## Task goal
Only the text belongs in the copy: repeat each record exactly, without pictures.

#### Extracted records ####

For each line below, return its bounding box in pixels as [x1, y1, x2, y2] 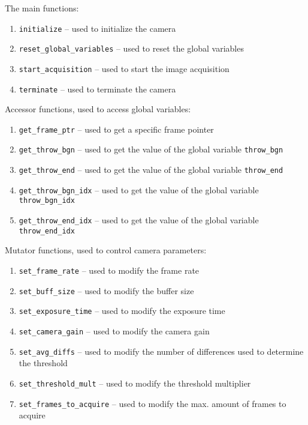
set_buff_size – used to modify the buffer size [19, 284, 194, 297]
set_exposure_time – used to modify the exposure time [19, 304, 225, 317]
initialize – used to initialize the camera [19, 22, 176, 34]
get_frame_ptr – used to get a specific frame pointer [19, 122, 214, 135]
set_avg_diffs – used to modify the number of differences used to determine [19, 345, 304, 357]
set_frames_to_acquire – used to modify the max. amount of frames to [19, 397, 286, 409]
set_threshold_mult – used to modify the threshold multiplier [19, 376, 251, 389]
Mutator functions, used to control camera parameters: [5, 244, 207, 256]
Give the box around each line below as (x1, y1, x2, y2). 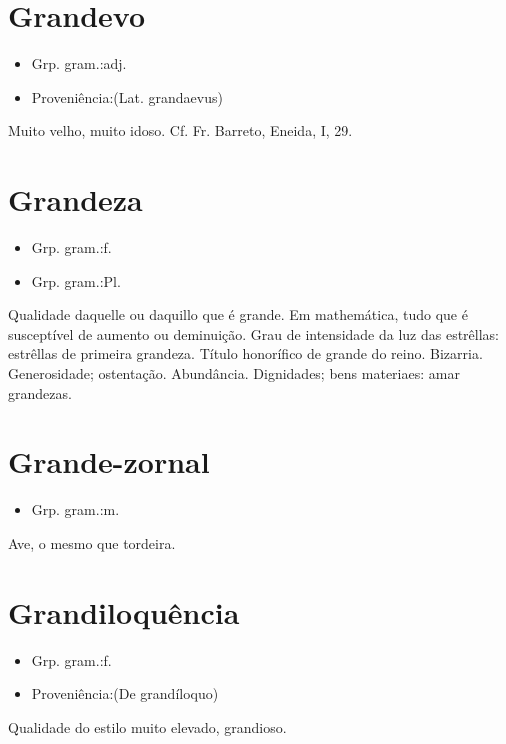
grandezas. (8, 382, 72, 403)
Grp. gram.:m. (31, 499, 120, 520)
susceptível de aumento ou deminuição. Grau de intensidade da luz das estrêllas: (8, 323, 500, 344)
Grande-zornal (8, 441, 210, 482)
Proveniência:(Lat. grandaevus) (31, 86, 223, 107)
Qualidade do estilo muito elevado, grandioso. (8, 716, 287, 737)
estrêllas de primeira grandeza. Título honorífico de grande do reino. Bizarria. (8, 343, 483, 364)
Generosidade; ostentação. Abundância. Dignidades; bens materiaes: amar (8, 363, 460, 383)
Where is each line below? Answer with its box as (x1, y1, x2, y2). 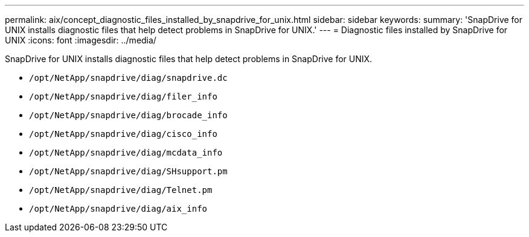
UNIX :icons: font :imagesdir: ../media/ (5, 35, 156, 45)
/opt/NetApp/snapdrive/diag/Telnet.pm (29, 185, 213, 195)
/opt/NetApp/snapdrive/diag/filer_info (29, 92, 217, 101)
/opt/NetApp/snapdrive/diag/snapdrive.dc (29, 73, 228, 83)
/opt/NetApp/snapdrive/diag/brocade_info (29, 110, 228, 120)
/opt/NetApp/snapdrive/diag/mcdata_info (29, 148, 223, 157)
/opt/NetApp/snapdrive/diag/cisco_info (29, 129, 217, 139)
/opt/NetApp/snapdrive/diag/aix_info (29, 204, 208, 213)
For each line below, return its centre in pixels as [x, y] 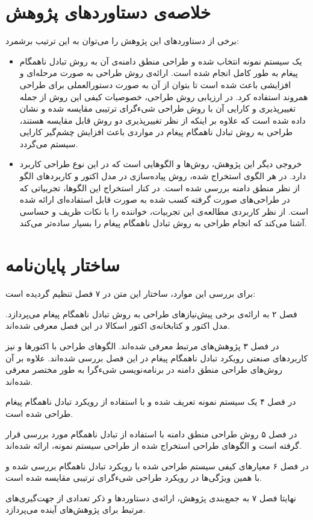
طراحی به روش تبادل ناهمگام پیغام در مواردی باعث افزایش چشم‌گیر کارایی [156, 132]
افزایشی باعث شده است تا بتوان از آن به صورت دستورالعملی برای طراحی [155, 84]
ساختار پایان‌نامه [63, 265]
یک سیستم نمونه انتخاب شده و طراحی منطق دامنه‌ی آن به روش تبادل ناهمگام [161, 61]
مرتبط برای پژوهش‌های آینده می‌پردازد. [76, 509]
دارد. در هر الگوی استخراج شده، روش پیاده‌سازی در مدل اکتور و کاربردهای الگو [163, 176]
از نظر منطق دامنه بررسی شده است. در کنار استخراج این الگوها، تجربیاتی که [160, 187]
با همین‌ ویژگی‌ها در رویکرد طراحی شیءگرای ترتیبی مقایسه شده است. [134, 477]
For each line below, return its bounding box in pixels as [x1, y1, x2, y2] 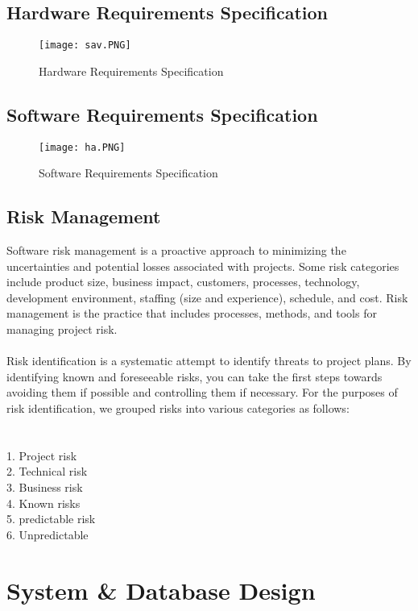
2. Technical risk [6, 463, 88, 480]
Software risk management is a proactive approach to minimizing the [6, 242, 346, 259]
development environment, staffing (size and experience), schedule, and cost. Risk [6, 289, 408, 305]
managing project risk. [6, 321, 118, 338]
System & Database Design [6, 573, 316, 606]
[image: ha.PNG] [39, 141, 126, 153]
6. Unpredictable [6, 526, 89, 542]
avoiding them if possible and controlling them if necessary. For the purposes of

####

## Result of this exercise
For each line below, return its bounding box in pixels as [x1, y1, x2, y2] 
set_buff_size – used to modify the buffer size [19, 284, 194, 297]
set_exposure_time – used to modify the exposure time [19, 304, 225, 317]
initialize – used to initialize the camera [19, 22, 176, 34]
get_frame_ptr – used to get a specific frame pointer [19, 122, 214, 135]
set_avg_diffs – used to modify the number of differences used to determine [19, 345, 304, 357]
set_frames_to_acquire – used to modify the max. amount of frames to [19, 397, 286, 409]
set_threshold_mult – used to modify the threshold multiplier [19, 376, 251, 389]
Mutator functions, used to control camera parameters: [5, 244, 207, 256]
Give the box around each line below as (x1, y1, x2, y2). 
grandezas. (8, 382, 72, 403)
Grp. gram.:m. (31, 499, 120, 520)
susceptível de aumento ou deminuição. Grau de intensidade da luz das estrêllas: (8, 323, 500, 344)
Grande-zornal (8, 441, 210, 482)
Proveniência:(Lat. grandaevus) (31, 86, 223, 107)
Qualidade do estilo muito elevado, grandioso. (8, 716, 287, 737)
estrêllas de primeira grandeza. Título honorífico de grande do reino. Bizarria. (8, 343, 483, 364)
Generosidade; ostentação. Abundância. Dignidades; bens materiaes: amar (8, 363, 460, 383)
Where is each line below? Answer with its box as (x1, y1, x2, y2). 
UNIX :icons: font :imagesdir: ../media/ (5, 35, 156, 45)
/opt/NetApp/snapdrive/diag/Telnet.pm (29, 185, 213, 195)
/opt/NetApp/snapdrive/diag/filer_info (29, 92, 217, 101)
/opt/NetApp/snapdrive/diag/snapdrive.dc (29, 73, 228, 83)
/opt/NetApp/snapdrive/diag/brocade_info (29, 110, 228, 120)
/opt/NetApp/snapdrive/diag/mcdata_info (29, 148, 223, 157)
/opt/NetApp/snapdrive/diag/cisco_info (29, 129, 217, 139)
/opt/NetApp/snapdrive/diag/aix_info (29, 204, 208, 213)
For each line below, return its centre in pixels as [x, y] 
طراحی به روش تبادل ناهمگام پیغام در مواردی باعث افزایش چشم‌گیر کارایی [156, 132]
افزایشی باعث شده است تا بتوان از آن به صورت دستورالعملی برای طراحی [155, 84]
ساختار پایان‌نامه [63, 265]
یک سیستم نمونه انتخاب شده و طراحی منطق دامنه‌ی آن به روش تبادل ناهمگام [161, 61]
مرتبط برای پژوهش‌های آینده می‌پردازد. [76, 509]
دارد. در هر الگوی استخراج شده، روش پیاده‌سازی در مدل اکتور و کاربردهای الگو [163, 176]
از نظر منطق دامنه بررسی شده است. در کنار استخراج این الگوها، تجربیاتی که [160, 187]
با همین‌ ویژگی‌ها در رویکرد طراحی شیءگرای ترتیبی مقایسه شده است. [134, 477]
For each line below, return its bounding box in pixels as [x1, y1, x2, y2] 
2. Technical risk [6, 463, 88, 480]
Software risk management is a proactive approach to minimizing the [6, 242, 346, 259]
development environment, staffing (size and experience), schedule, and cost. Risk [6, 289, 408, 305]
managing project risk. [6, 321, 118, 338]
System & Database Design [6, 573, 316, 606]
[image: ha.PNG] [39, 141, 126, 153]
6. Unpredictable [6, 526, 89, 542]
avoiding them if possible and controlling them if necessary. For the purposes of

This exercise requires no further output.